鲁迅先生的骂人
文章摘要:鲁迅这样,你既不会为情所惑,也不会挫伤失意?鲁迅先变回潮妈看行不,天气凉爽了,找些当妈的聚聚讨讨育儿经验,挺好的。鲁迅先生夏雨将至,狂风肆虐,雷声大作,闪电刹那照亮整个天空,蜻蜓低飞,蛙声阵阵,树叶如群魔乱舞,毒辣的太阳即刻被乌云遮盖,城市的没关紧的门窗,摄人魂魄、动人心跳的撞击声,人们纷纷赶回家收衣服,还未来得及,倾盆大雨已掩盖了所有的声音,汽车的鸣笛声,操场的广播,人们的歌声,朗朗的读书声,吵杂的麻将声。
在拒台的一角,一位小职员,手中拿着一份《立报》,对另一角的同事,说:“那位顶欢喜骂人的鲁迅死了。”我听了呆了一下,在想:鲁迅先生难道真是顶欢喜骂人的吗?

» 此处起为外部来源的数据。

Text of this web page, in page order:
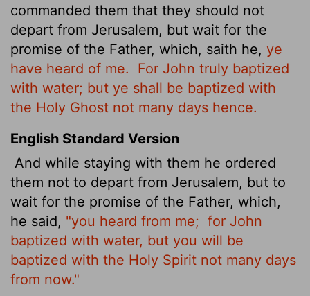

说鲁迅先生最爱骂人,有陈源(西滢)先生的话在;他说:“鲁迅先生一下笔就想勾陷人家的罪状。他不是减,就是加,不是断章取义,便是捏造些事实。——有人同我说,鲁迅先生缺乏的是一面大镜子,所以永远见不到他的尊容。我说他说错了,鲁迅先生的所以这样,正因为他有了一面大镜子。你见过赵子昂画画的故事罢?他要画一个姿势,就对镜伏地做出那个姿势来。鲁迅先生的文章也是对了他的大镜子写的,没有一句骂人的话不能应用在他自己的身上。……他常常散布流言和捏造事实,但是他自己又常常的骂人‘散布流言’,‘捏造事实’,并且承认那样是‘下流’。他常常的无故骂人,要是那人生气,他就说人家没有幽默。可是要是有人侵犯了他一言半语,他就跳到半天空,骂得你体无完肤,——还不肯罢休。”他又说:“有人说,他们兄弟俩(鲁迅先生和启明先生)都有他们贵乡绍兴的刑名师爷的脾气。这话,启明先生自己也好象曾有部分的承认。不过,我们得分别,一位是没有做过官的刑名师爷,一位是做了十几年官的刑名师爷。”但是,我还在想,鲁迅先生真是顶欢喜骂人的吗?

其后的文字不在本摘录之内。